Jerry Deets

Personal information
- Full name: Jerry Marc Deets
- Born: 1 November 1947 Denver, Colorado, United States
- Died: 14 March 2002 (aged 54) Santa Cruz, California, United States

Sport
- Sport: Paralympic athletics
- Disability class: F53

Medal record
United States
Representing United States
Paralympic Games
| Bronze medal – third place | 1996 Atlanta | Pentathlon P53-57 |
| Bronze medal – third place | 1996 Atlanta | Shot put F53 |

= Jerry Deets =

American Paralympic athlete

Jerry Marc Deets (November 1, 1947 – March 14, 2002) was a Paralympian athlete from the United States competing mainly in category F53 pentathlon and field events.

He competed in the 1996 Summer Paralympics in Atlanta, United States.

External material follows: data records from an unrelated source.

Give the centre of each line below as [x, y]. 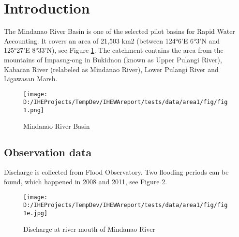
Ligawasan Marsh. [31, 79]
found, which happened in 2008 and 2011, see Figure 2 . [86, 182]
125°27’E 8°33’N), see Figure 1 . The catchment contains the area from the [114, 50]
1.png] [34, 110]
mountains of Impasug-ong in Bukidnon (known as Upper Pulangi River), [113, 59]
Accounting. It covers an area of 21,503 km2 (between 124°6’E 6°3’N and [112, 40]
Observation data [48, 152]
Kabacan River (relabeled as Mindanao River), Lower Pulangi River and [111, 69]
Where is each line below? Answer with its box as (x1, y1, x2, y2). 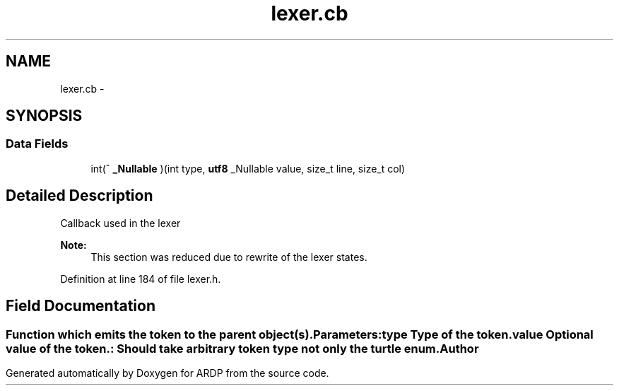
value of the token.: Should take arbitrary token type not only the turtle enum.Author (6, 341, 479, 356)
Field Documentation (6, 297, 155, 315)
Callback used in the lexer (60, 216, 181, 229)
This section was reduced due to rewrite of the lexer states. (90, 250, 367, 263)
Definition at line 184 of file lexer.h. (60, 272, 221, 285)
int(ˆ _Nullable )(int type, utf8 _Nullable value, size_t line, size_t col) (90, 162, 406, 175)
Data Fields (6, 136, 69, 151)
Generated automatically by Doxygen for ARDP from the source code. (6, 366, 329, 379)
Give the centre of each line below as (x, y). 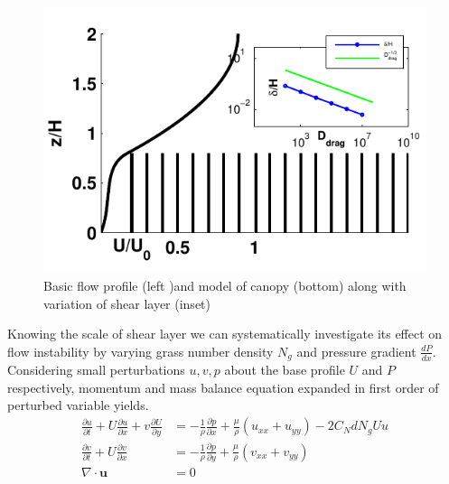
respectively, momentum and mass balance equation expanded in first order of (223, 387)
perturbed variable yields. (78, 405)
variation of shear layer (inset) (127, 303)
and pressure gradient (356, 351)
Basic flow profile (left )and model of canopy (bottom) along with (225, 286)
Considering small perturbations (96, 370)
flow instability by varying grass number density (140, 351)
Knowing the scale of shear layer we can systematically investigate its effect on (225, 334)
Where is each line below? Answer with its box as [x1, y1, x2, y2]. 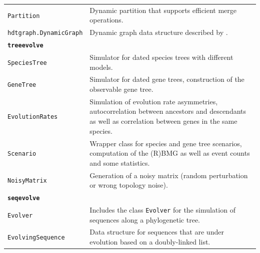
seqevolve [7, 194, 40, 202]
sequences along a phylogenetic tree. [89, 214, 200, 225]
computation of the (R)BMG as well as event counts [89, 148, 250, 158]
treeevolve [7, 42, 43, 49]
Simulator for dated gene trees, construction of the [89, 74, 244, 84]
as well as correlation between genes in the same [89, 116, 237, 126]
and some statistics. [89, 157, 150, 168]
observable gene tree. [89, 84, 153, 94]

There he won a bronze medal in the men's pentathlon P53-57 event, a bronze medal in the men's shot put F53 event and finished fourth in the men's javelin throw F53 event. All this accomplished at 47 years of age. He participated in many international events in track and field as well as wheelchair road racing. He was inducted to Adaptive Sports Hall of Fame in 1999 following his success in wheelchair athletics.

Deets died at the age of 54 in Santa Cruz in 2002.